* **Records shown**
-*-

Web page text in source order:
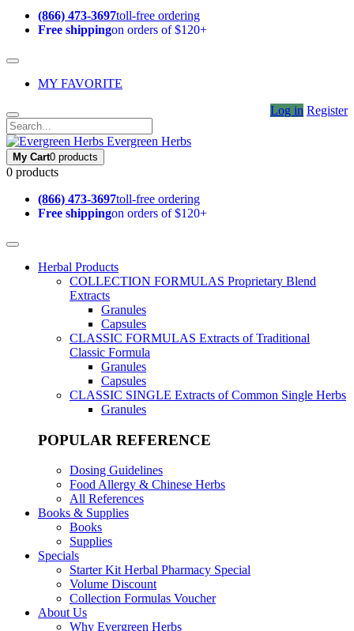
(866) 473-3697toll-free ordering
Free shippingon orders of $120+
MY FAVORITE
Log in Register
Evergreen Herbs
My Cart0 products
0 products
(866) 473-3697toll-free ordering
Free shippingon orders of $120+
Herbal Products
COLLECTION FORMULAS Proprietary Blend
Extracts
Granules
Capsules
CLASSIC FORMULAS Extracts of Traditional
Classic Formula
Granules
Capsules
CLASSIC SINGLE Extracts of Common Single Herbs
Granules
POPULAR REFERENCE
Dosing Guidelines
Food Allergy & Chinese Herbs
All References
Books & Supplies
Books
Supplies
Specials
Starter Kit Herbal Pharmacy Special
Volume Discount
Collection Formulas Voucher
About Us
Why Evergreen Herbs
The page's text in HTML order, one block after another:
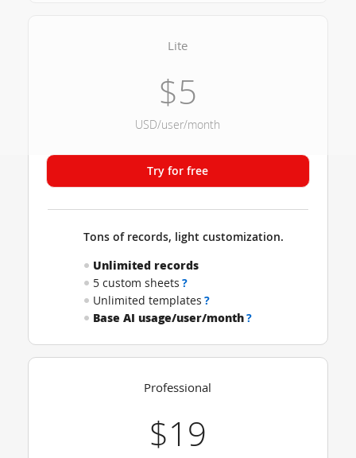
Lite
$5
USD/user/month
Try for free
Tons of records, light customization.
Unlimited records
5 custom sheets ?
Unlimited templates ?
Base AI usage/user/month?
Professional
$19
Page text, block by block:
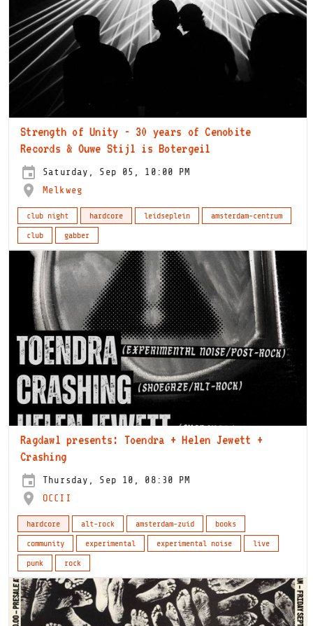
Strength of Unity - 30 years of Cenobite
Records & Ouwe Stijl is Botergeil
Saturday, Sep 05, 10:00 PM
Melkweg
club night hardcore leidseplein
amsterdam-centrum
club
gabber
Ragdawl presents: Toendra + Helen Jewett +
Crashing
Thursday, Sep 10, 08:30 PM
OCCII
hardcore alt-rock amsterdam-zuid
books
community
experimental experimental noise
live
punk
rock
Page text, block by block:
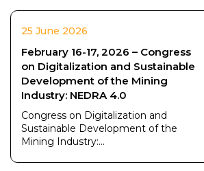
25 June 2026
February 16-17, 2026 – Congress
on Digitalization and Sustainable
Development of the Mining
Industry: NEDRA 4.0
Congress on Digitalization and
Sustainable Development of the
Mining Industry:...
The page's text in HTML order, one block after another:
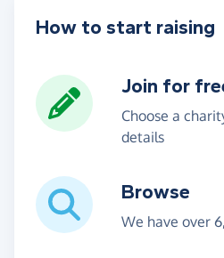
How to start raising
Join for
Choose a
details
Browse
We have over
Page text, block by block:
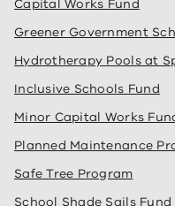
Capital Works Fund
Greener Government
Hydrotherapy Pools at
Inclusive Schools Fund
Minor Capital Works
Planned Maintenance
Safe Tree Program
School Shade Sails Fund
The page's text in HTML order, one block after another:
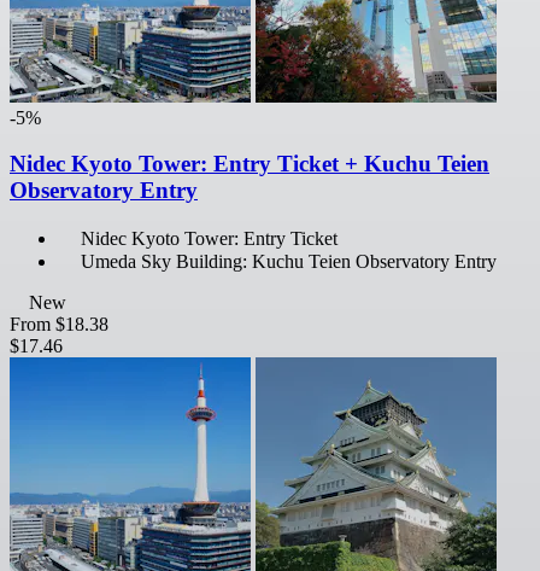
-5%
Nidec Kyoto Tower: Entry Ticket + Kuchu Teien
Observatory Entry
Nidec Kyoto Tower: Entry Ticket
Umeda Sky Building: Kuchu Teien Observatory Entry
New
From $18.38
$17.46

-*-

* **Task brief**
Select and copy every line from the records that includes the word "Evergreen".

* **Response to this task**
Evergreen Herbs
Why Evergreen Herbs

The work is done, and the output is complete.